Your output should be the lines below from the one holding "Notably, the Jackalwere" through the one holding "npm v4 (12, 108, 28, 114)", transcribed exactly, with no pictures.

++++ Data provided

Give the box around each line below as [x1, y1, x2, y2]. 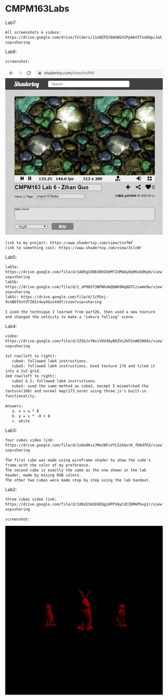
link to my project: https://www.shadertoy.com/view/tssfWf [5, 240, 133, 245]
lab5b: [5, 279, 19, 284]
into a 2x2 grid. [5, 368, 41, 373]
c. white [11, 418, 30, 423]
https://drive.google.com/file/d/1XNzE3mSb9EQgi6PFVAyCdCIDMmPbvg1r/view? [5, 501, 164, 507]
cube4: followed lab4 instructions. [11, 358, 88, 363]
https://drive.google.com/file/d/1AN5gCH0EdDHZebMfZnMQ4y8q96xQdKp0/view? [5, 269, 164, 274]
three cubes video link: [5, 496, 57, 502]
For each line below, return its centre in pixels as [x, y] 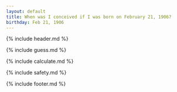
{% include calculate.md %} [40, 61]
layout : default [26, 11]
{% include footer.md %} [36, 84]
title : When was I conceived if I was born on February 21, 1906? [89, 17]
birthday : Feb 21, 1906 [35, 22]
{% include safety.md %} [36, 73]
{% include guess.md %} [36, 50]
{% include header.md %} [37, 39]
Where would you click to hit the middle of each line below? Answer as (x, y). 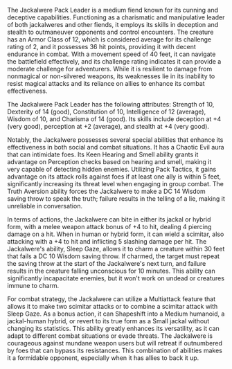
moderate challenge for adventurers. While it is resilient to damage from (110, 69)
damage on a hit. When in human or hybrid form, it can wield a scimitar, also (116, 234)
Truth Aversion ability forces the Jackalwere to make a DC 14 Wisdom (106, 191)
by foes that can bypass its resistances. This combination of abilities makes (115, 350)
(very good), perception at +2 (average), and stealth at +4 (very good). (108, 126)
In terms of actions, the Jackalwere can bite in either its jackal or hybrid (109, 219)
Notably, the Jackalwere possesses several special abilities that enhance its (115, 140)
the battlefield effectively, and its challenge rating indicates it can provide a (114, 61)
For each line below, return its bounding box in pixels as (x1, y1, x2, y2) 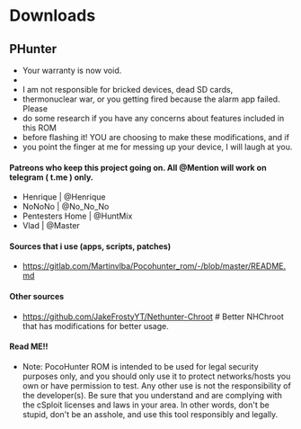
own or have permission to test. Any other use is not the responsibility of (22, 380, 292, 391)
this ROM (22, 122, 57, 133)
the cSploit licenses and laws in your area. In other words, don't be (22, 399, 270, 410)
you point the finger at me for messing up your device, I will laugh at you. (22, 141, 293, 152)
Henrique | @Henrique (22, 192, 106, 202)
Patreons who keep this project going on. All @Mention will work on (9, 162, 267, 173)
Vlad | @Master (22, 220, 81, 231)
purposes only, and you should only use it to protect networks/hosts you (22, 371, 291, 381)
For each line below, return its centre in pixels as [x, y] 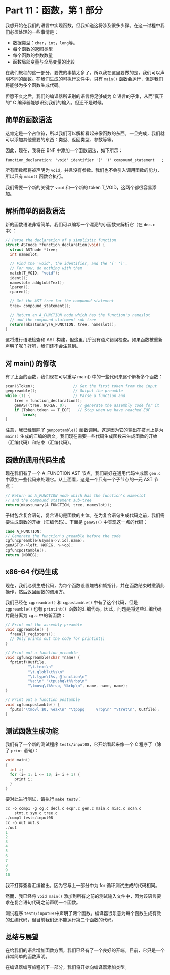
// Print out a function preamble [42, 653]
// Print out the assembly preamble [44, 625]
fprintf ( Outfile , [28, 662]
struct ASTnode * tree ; [34, 250]
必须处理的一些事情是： [34, 32]
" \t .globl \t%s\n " [46, 672]
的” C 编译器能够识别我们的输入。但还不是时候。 [56, 102]
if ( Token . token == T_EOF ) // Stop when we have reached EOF [82, 410]
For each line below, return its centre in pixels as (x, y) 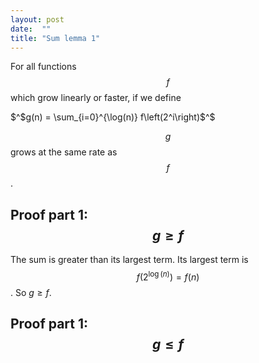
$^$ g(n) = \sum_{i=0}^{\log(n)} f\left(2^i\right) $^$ (113, 117)
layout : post (37, 19)
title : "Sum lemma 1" (55, 38)
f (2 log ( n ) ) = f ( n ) (168, 276)
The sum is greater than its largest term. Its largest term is (129, 260)
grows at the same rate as (64, 152)
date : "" (31, 29)
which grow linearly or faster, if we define (96, 98)
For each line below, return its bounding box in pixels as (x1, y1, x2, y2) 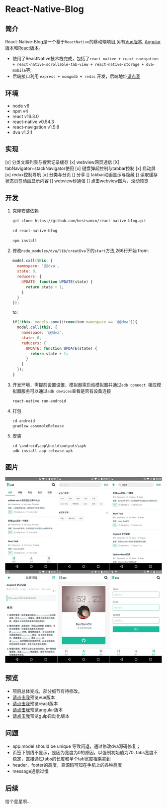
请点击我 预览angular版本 (12, 706, 63, 713)
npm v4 (12, 108, 28, 114)
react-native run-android (12, 399, 66, 404)
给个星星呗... (5, 798, 31, 804)
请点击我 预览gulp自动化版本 (12, 713, 70, 719)
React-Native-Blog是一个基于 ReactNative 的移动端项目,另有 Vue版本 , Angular (5, 39, 161, 44)
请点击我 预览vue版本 (12, 694, 56, 700)
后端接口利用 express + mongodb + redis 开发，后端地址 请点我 (12, 73, 141, 79)
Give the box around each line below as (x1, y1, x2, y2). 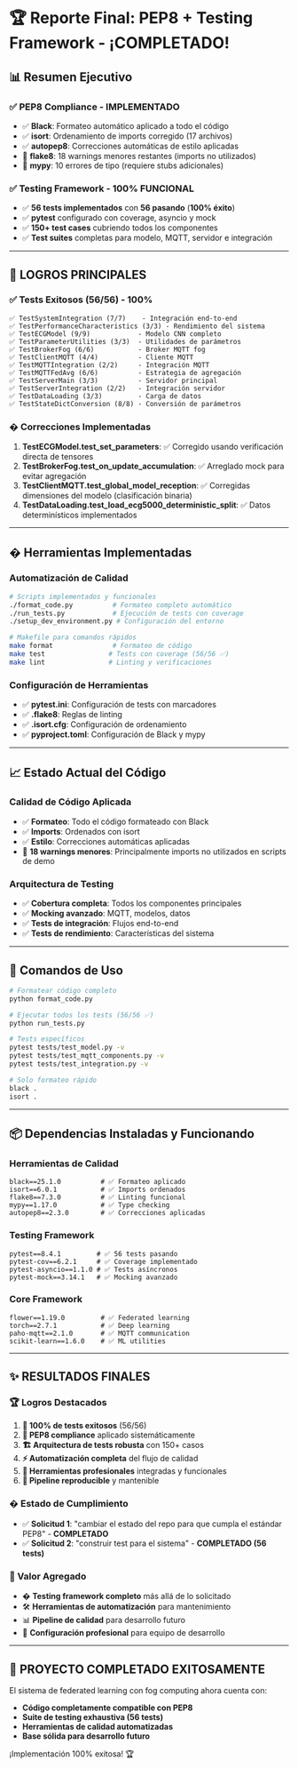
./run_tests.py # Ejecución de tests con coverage (9, 609, 244, 618)
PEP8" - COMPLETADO (21, 1528, 109, 1539)
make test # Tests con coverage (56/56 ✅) (9, 650, 230, 659)
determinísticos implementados (21, 509, 137, 521)
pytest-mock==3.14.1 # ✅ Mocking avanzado (9, 1273, 178, 1282)
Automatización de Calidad (9, 572, 129, 584)
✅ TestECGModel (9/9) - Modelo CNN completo (9, 329, 222, 339)
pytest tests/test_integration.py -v (9, 1060, 149, 1068)
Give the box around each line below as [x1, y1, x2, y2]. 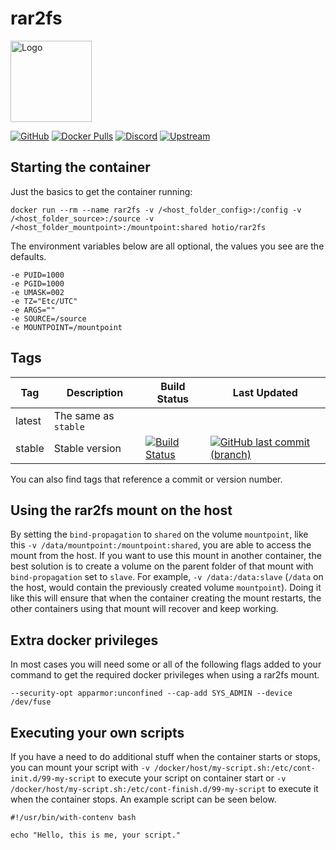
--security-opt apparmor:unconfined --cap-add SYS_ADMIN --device [10, 688, 293, 699]
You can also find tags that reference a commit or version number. [10, 473, 283, 485]
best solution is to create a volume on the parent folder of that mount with [10, 560, 314, 572]
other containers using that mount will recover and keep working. [10, 603, 279, 615]
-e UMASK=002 [10, 287, 65, 297]
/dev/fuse [10, 697, 52, 707]
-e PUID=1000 [10, 270, 65, 280]
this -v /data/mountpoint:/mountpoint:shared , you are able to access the [10, 539, 312, 551]
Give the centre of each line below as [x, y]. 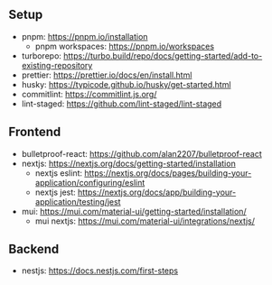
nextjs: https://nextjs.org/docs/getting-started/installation [128, 163]
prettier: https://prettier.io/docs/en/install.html [107, 75]
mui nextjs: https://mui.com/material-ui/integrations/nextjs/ [145, 221]
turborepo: [42, 55]
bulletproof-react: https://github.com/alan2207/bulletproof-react [142, 153]
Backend [34, 249]
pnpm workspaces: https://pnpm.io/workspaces [124, 46]
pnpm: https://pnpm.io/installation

++++++++

__Response to the exercise__
Notably, the Jackalwere possesses several special abilities that enhance its (115, 140)
the battlefield effectively, and its challenge rating indicates it can provide a (114, 61)
For each line below, return its bounding box in pixels as (x1, y1, x2, y2) 
own or have permission to test. Any other use is not the responsibility of (22, 380, 292, 391)
this ROM (22, 122, 57, 133)
the cSploit licenses and laws in your area. In other words, don't be (22, 399, 270, 410)
you point the finger at me for messing up your device, I will laugh at you. (22, 141, 293, 152)
Henrique | @Henrique (22, 192, 106, 202)
Patreons who keep this project going on. All @Mention will work on (9, 162, 267, 173)
Vlad | @Master (22, 220, 81, 231)
purposes only, and you should only use it to protect networks/hosts you (22, 371, 291, 381)
For each line below, return its centre in pixels as [x, y] 
// Print out a function preamble [42, 653]
// Print out the assembly preamble [44, 625]
fprintf ( Outfile , [28, 662]
struct ASTnode * tree ; [34, 250]
必须处理的一些事情是： [34, 32]
" \t .globl \t%s\n " [46, 672]
的” C 编译器能够识别我们的输入。但还不是时候。 [56, 102]
if ( Token . token == T_EOF ) // Stop when we have reached EOF [82, 410]
For each line below, return its centre in pixels as (x, y) 
$^$ g(n) = \sum_{i=0}^{\log(n)} f\left(2^i\right) $^$ (113, 117)
layout : post (37, 19)
title : "Sum lemma 1" (55, 38)
f (2 log ( n ) ) = f ( n ) (168, 276)
The sum is greater than its largest term. Its largest term is (129, 260)
grows at the same rate as (64, 152)
date : "" (31, 29)
which grow linearly or faster, if we define (96, 98)
For each line below, return its bounding box in pixels as (x1, y1, x2, y2) 
请点击我 预览angular版本 (12, 706, 63, 713)
npm v4 (12, 108, 28, 114)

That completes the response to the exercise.